→ TASK
Please print exactly the lines from the line containing "Changelog [9, 7, 56, 18]" through the end of the data, no more, and keep pictures out of the copy.

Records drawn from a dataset
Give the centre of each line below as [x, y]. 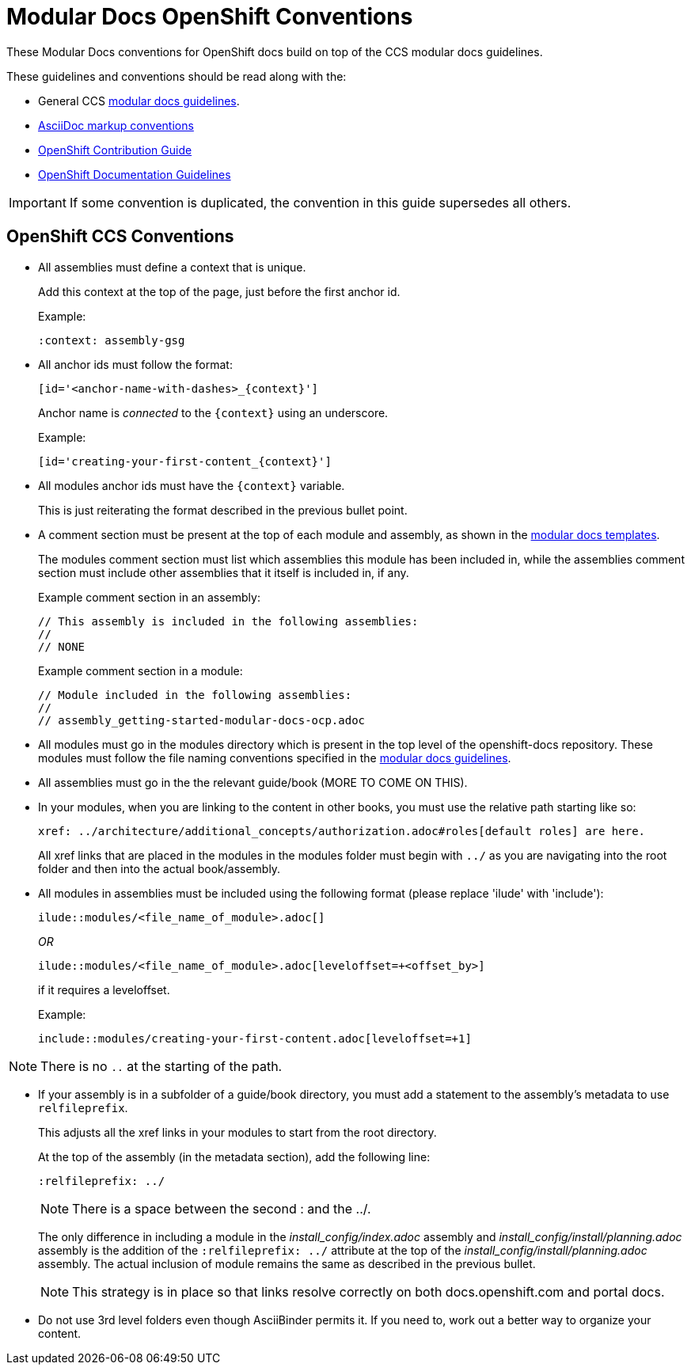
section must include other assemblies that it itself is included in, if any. [224, 572]
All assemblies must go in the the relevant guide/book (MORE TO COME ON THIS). [253, 782]
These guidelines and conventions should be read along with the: [177, 76]
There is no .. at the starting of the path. [161, 1066]
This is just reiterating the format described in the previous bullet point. [223, 510]
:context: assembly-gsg [112, 340]
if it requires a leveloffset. [104, 989]
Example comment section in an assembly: [149, 597]
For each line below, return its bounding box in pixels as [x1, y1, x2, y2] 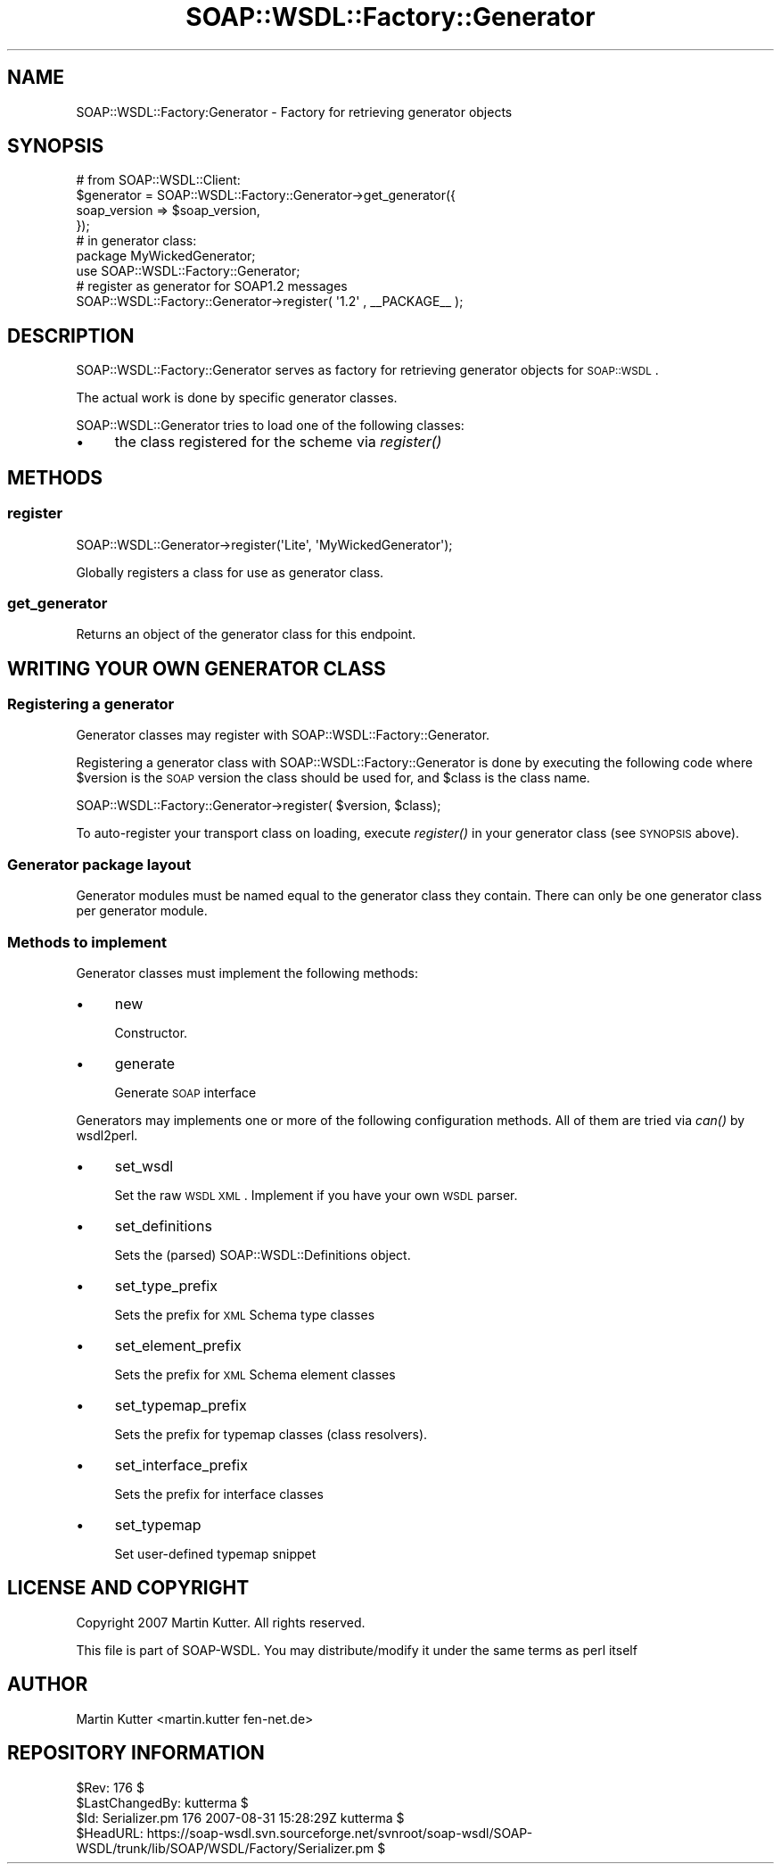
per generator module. [76, 903, 208, 919]
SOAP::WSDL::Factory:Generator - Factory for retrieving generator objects [76, 103, 513, 120]
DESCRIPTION [7, 324, 135, 347]
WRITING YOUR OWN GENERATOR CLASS [7, 657, 386, 680]
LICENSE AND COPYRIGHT [7, 1577, 250, 1600]
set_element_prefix [114, 1336, 242, 1354]
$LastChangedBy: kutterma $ [76, 1794, 249, 1810]
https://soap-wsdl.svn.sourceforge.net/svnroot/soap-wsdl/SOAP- [146, 1825, 533, 1841]
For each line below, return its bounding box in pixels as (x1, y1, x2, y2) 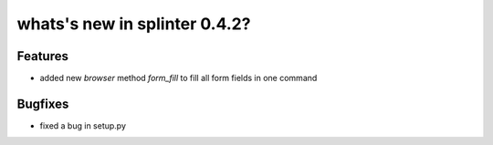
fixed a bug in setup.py (39, 119, 127, 131)
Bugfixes (16, 96, 69, 111)
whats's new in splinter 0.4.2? (16, 14, 251, 34)
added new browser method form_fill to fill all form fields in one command (39, 73, 318, 84)
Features (16, 48, 68, 64)
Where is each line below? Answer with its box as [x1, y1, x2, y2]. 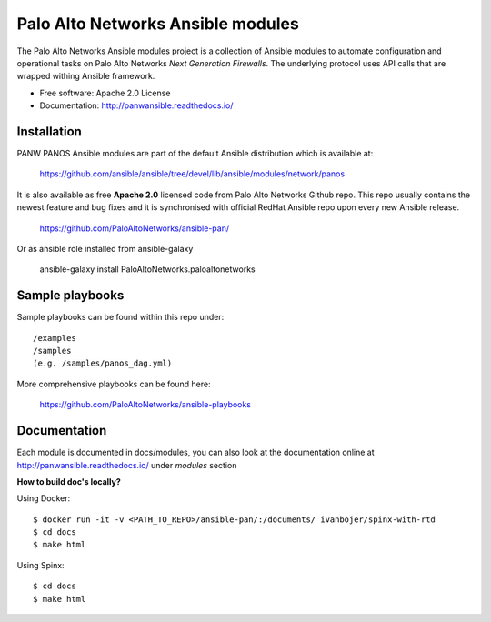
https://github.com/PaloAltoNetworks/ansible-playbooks [39, 399, 252, 410]
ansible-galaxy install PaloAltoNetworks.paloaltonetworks [39, 264, 256, 275]
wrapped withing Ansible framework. [16, 71, 155, 82]
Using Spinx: [16, 559, 65, 570]
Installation [16, 124, 82, 139]
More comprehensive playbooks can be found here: [16, 378, 211, 389]
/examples [33, 333, 76, 343]
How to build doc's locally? [16, 476, 122, 487]
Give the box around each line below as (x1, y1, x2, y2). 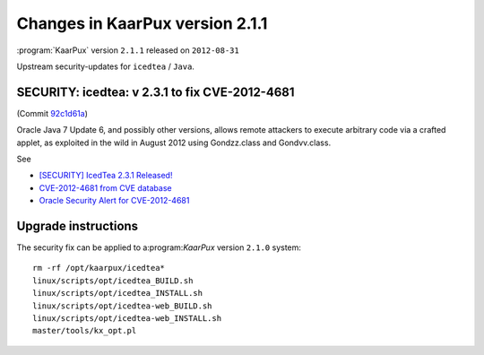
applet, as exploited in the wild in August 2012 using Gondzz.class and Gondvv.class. (16, 137, 332, 148)
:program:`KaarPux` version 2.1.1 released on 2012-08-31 (16, 45, 239, 56)
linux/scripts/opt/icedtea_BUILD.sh (32, 275, 194, 286)
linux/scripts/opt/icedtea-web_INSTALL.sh (32, 314, 222, 324)
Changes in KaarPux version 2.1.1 (16, 13, 268, 33)
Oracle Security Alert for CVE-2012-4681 (39, 195, 190, 206)
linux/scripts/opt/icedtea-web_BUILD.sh (32, 300, 212, 311)
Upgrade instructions (16, 219, 139, 233)
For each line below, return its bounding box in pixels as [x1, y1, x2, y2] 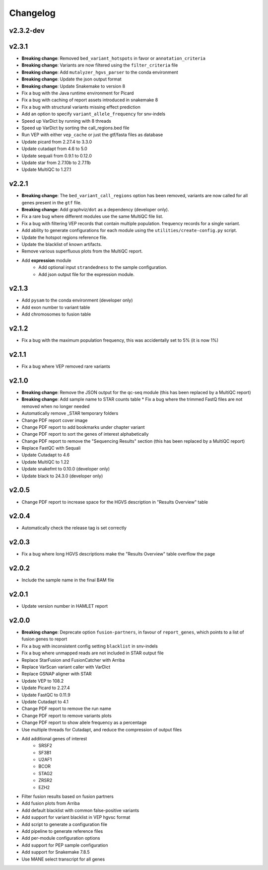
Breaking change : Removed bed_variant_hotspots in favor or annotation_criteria [21, 55, 206, 62]
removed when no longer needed [21, 403, 90, 409]
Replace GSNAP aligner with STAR [21, 671, 92, 677]
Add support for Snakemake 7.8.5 [21, 849, 90, 855]
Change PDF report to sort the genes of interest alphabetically [21, 431, 149, 437]
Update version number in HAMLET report [21, 603, 108, 609]
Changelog [9, 7, 56, 18]
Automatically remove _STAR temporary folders [21, 410, 119, 416]
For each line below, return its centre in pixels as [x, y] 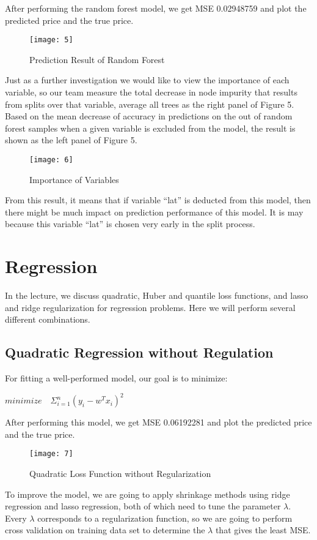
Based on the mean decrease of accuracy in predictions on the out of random [149, 116]
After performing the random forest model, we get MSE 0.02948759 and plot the [156, 8]
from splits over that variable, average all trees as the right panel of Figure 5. [150, 104]
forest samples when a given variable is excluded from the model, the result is [150, 128]
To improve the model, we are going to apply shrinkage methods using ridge [148, 494]
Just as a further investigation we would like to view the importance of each [147, 80]
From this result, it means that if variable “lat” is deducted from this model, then [158, 200]
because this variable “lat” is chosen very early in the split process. [130, 224]
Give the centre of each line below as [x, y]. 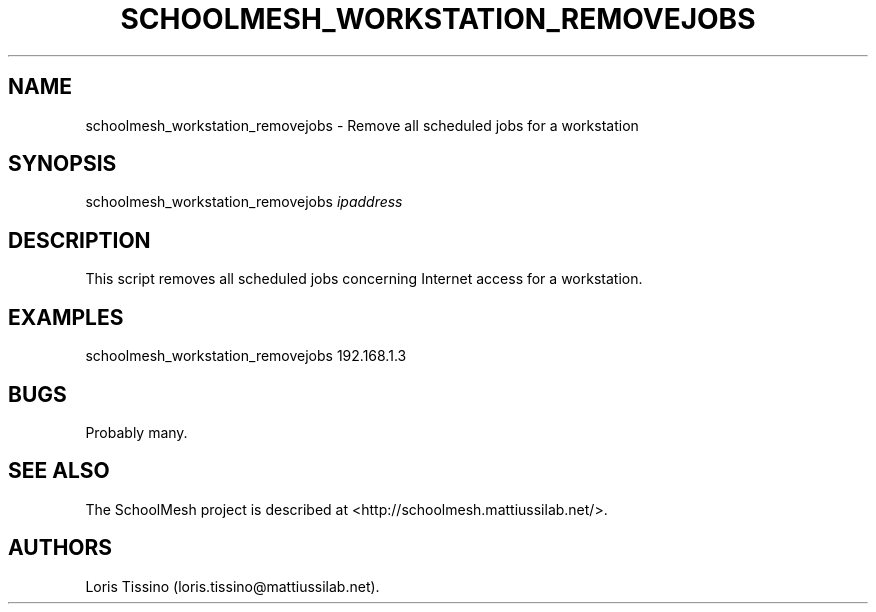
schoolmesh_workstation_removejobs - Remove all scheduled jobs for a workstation [362, 125]
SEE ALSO [59, 471]
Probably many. [136, 432]
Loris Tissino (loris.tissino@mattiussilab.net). [232, 586]
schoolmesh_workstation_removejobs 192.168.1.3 [246, 356]
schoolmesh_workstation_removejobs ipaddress [244, 202]
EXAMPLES [66, 317]
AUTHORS [60, 548]
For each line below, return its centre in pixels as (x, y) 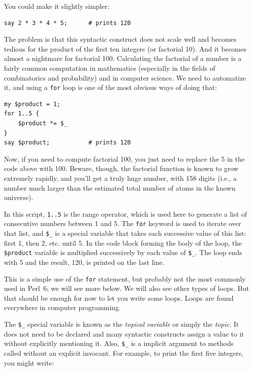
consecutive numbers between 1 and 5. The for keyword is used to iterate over (123, 223)
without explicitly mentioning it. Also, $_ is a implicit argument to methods (119, 343)
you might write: (29, 362)
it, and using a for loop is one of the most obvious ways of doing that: (111, 87)
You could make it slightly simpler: (57, 6)
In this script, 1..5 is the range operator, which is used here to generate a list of (126, 214)
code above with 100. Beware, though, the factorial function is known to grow (121, 168)
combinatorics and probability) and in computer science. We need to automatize (125, 77)

→ WRITTEN REPLY
Changelog [9, 7, 56, 18]
Automatically remove _STAR temporary folders [21, 410, 119, 416]
For each line below, return its centre in pixels as [x, y] 
Based on the mean decrease of accuracy in predictions on the out of random [149, 116]
After performing the random forest model, we get MSE 0.02948759 and plot the [156, 8]
from splits over that variable, average all trees as the right panel of Figure 5. [150, 104]
forest samples when a given variable is excluded from the model, the result is [150, 128]
To improve the model, we are going to apply shrinkage methods using ridge [148, 494]
Just as a further investigation we would like to view the importance of each [147, 80]
From this result, it means that if variable “lat” is deducted from this model, then [158, 200]
because this variable “lat” is chosen very early in the split process. [130, 224]
Give the centre of each line below as [x, y]. 
schoolmesh_workstation_removejobs - Remove all scheduled jobs for a workstation [362, 125]
SEE ALSO [59, 471]
Probably many. [136, 432]
Loris Tissino (loris.tissino@mattiussilab.net). [232, 586]
schoolmesh_workstation_removejobs 192.168.1.3 [246, 356]
schoolmesh_workstation_removejobs ipaddress [244, 202]
EXAMPLES [66, 317]
AUTHORS [60, 548]
For each line below, return its centre in pixels as (x, y) 
consecutive numbers between 1 and 5. The for keyword is used to iterate over (123, 223)
without explicitly mentioning it. Also, $_ is a implicit argument to methods (119, 343)
you might write: (29, 362)
it, and using a for loop is one of the most obvious ways of doing that: (111, 87)
You could make it slightly simpler: (57, 6)
In this script, 1..5 is the range operator, which is used here to generate a list of (126, 214)
code above with 100. Beware, though, the factorial function is known to grow (121, 168)
combinatorics and probability) and in computer science. We need to automatize (125, 77)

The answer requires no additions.